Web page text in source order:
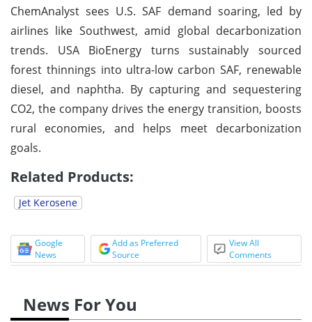
ChemAnalyst sees U.S. SAF demand soaring, led by
airlines like Southwest, amid global decarbonization
trends. USA BioEnergy turns sustainably sourced
forest thinnings into ultra-low carbon SAF, renewable
diesel, and naphtha. By capturing and sequestering
CO2, the company drives the energy transition, boosts
rural economies, and helps meet decarbonization
goals.
Related Products:
Jet Kerosene
Google
News
Add as Preferred
Source
View All
Comments
News For You
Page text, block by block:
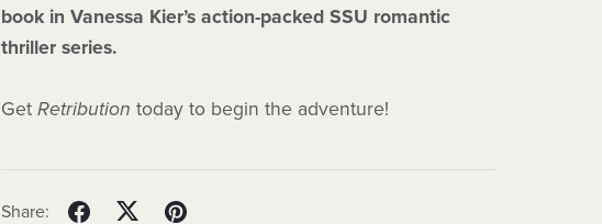
book in Vanessa Kier’s action-packed SSU romantic
thriller series.
Get Retribution today to begin the adventure!
Share:
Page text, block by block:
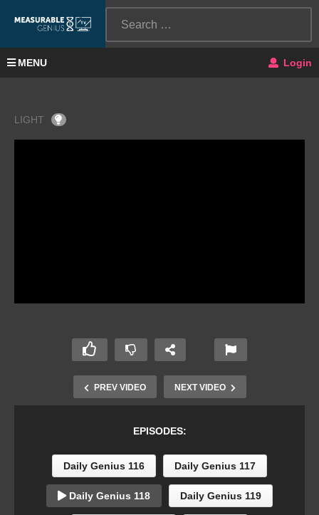
MENU Login
LIGHT
PREV VIDEO NEXT VIDEO
EPISODES:
Daily Genius 116 Daily Genius 117
Daily Genius 118 Daily Genius 119
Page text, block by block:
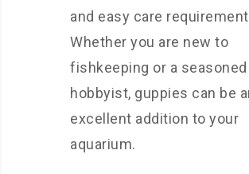
and easy care
Whether you are new to
fishkeeping or a seasoned
hobbyist, guppies can be
excellent addition to your
aquarium.
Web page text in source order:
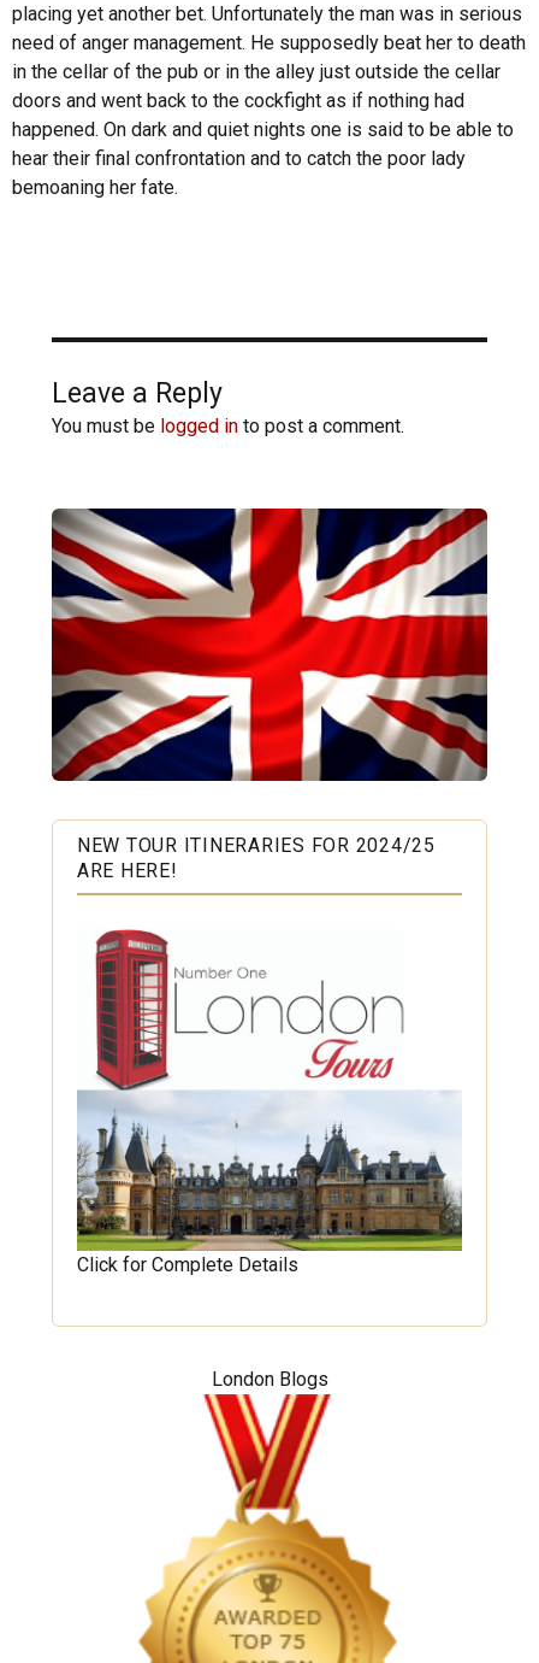
placing yet another bet. Unfortunately the man was in serious
need of anger management. He supposedly beat her to death
in the cellar of the pub or in the alley just outside the cellar
doors and went back to the cockfight as if nothing had
happened. On dark and quiet nights one is said to be able to
hear their final confrontation and to catch the poor lady
bemoaning her fate.
Leave a Reply
You must be logged into post a comment.
NEW TOUR ITINERARIES FOR 2024/25
ARE HERE!
Click for Complete Details
London Blogs
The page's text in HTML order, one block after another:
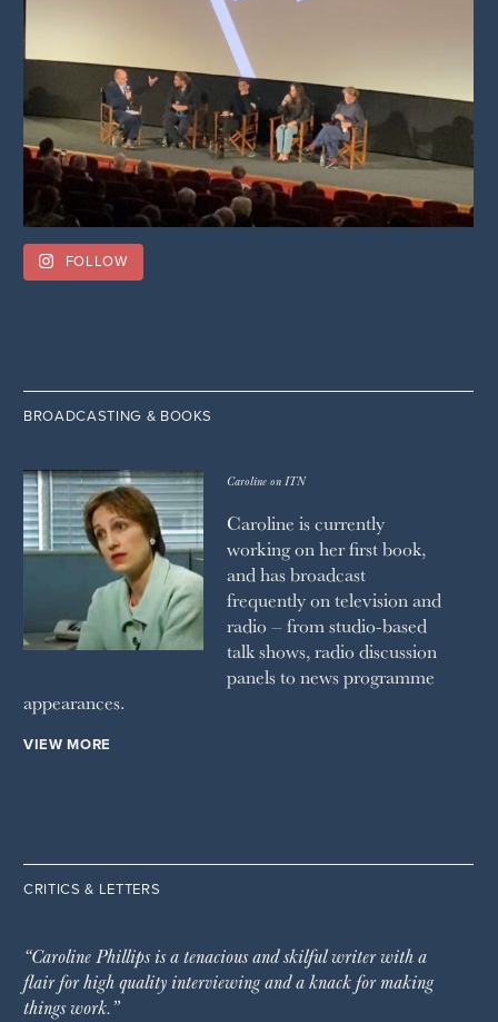
FOLLOW
BROADCASTING & BOOKS
Caroline on ITN
Caroline is currently
working on her first book,
and has broadcast
frequently on television and
radio – from studio-based
talk shows, radio discussion
panels to news programme
appearances.
VIEW MORE
CRITICS & LETTERS
“Caroline Phillips is a tenacious and skilful writer with a
flair for high quality interviewing and a knack for making
things work.”
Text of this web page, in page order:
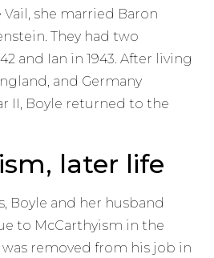
she married Baron
They had two
and Ian in 1943. After living
and Germany
II, Boyle returned to the
later life
Boyle and her husband
to McCarthyism in the
was removed from his job in
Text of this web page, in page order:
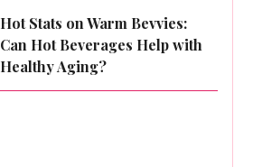
Hot Stats on Warm Bevvies:
Can Hot Beverages Help with
Healthy Aging?
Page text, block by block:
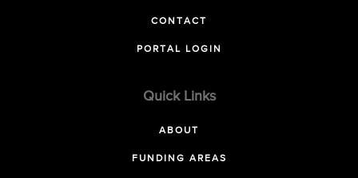
CONTACT
PORTAL LOGIN
Quick Links
ABOUT
FUNDING AREAS
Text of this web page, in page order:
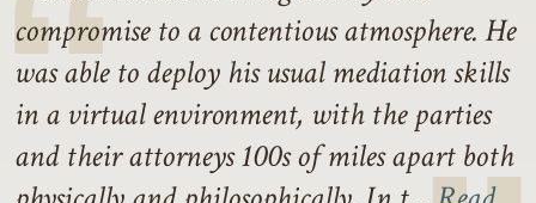
compromise to a contentious atmosphere. He
was able to deploy his usual mediation skills
in a virtual environment, with the parties
and their attorneys 100s of miles apart both
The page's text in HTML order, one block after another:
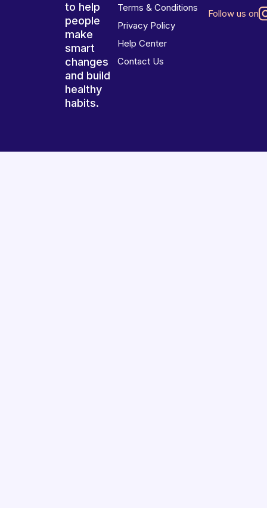
to help
people
make
smart
changes
and build
healthy
habits.
Terms & Conditions
Privacy Policy
Help Center
Contact Us
Follow us on
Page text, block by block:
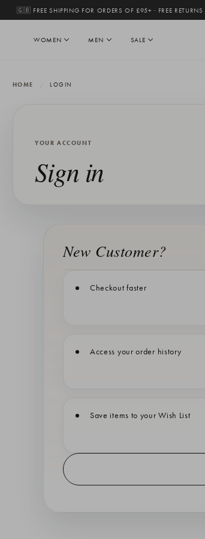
-=-=-=-=-
* **TASK DESCRIPTION**
Once the pictures are set aside, repeat the data above exactly.

* **ANSWER FOR THE TASK**
Web page text in source order:
ChemAnalyst sees U.S. SAF demand soaring, led by
airlines like Southwest, amid global decarbonization
trends. USA BioEnergy turns sustainably sourced
forest thinnings into ultra-low carbon SAF, renewable
diesel, and naphtha. By capturing and sequestering
CO2, the company drives the energy transition, boosts
rural economies, and helps meet decarbonization
goals.
Related Products:
Jet Kerosene
Google
News
Add as Preferred
Source
View All
Comments
News For You
Page text, block by block:
book in Vanessa Kier’s action-packed SSU romantic
thriller series.
Get Retribution today to begin the adventure!
Share:
Page text, block by block:
MENU Login
LIGHT
PREV VIDEO NEXT VIDEO
EPISODES:
Daily Genius 116 Daily Genius 117
Daily Genius 118 Daily Genius 119
Page text, block by block:
and easy care
Whether you are new to
fishkeeping or a seasoned
hobbyist, guppies can be
excellent addition to your
aquarium.
Web page text in source order:
placing yet another bet. Unfortunately the man was in serious
need of anger management. He supposedly beat her to death
in the cellar of the pub or in the alley just outside the cellar
doors and went back to the cockfight as if nothing had
happened. On dark and quiet nights one is said to be able to
hear their final confrontation and to catch the poor lady
bemoaning her fate.
Leave a Reply
You must be logged into post a comment.
NEW TOUR ITINERARIES FOR 2024/25
ARE HERE!
Click for Complete Details
London Blogs
The page's text in HTML order, one block after another:
FOLLOW
BROADCASTING & BOOKS
Caroline on ITN
Caroline is currently
working on her first book,
and has broadcast
frequently on television and
radio – from studio-based
talk shows, radio discussion
panels to news programme
appearances.
VIEW MORE
CRITICS & LETTERS
“Caroline Phillips is a tenacious and skilful writer with a
flair for high quality interviewing and a knack for making
things work.”
Text of this web page, in page order:
she married Baron
They had two
and Ian in 1943. After living
and Germany
II, Boyle returned to the
later life
Boyle and her husband
to McCarthyism in the
was removed from his job in
Text of this web page, in page order:
Hot Stats on Warm Bevvies:
Can Hot Beverages Help with
Healthy Aging?
Page text, block by block:
CONTACT
PORTAL LOGIN
Quick Links
ABOUT
FUNDING AREAS
Text of this web page, in page order:
compromise to a contentious atmosphere. He
was able to deploy his usual mediation skills
in a virtual environment, with the parties
and their attorneys 100s of miles apart both
The page's text in HTML order, one block after another:
to help
people
make
smart
changes
and build
healthy
habits.
Terms & Conditions
Privacy Policy
Help Center
Contact Us
Follow us on
Page text, block by block:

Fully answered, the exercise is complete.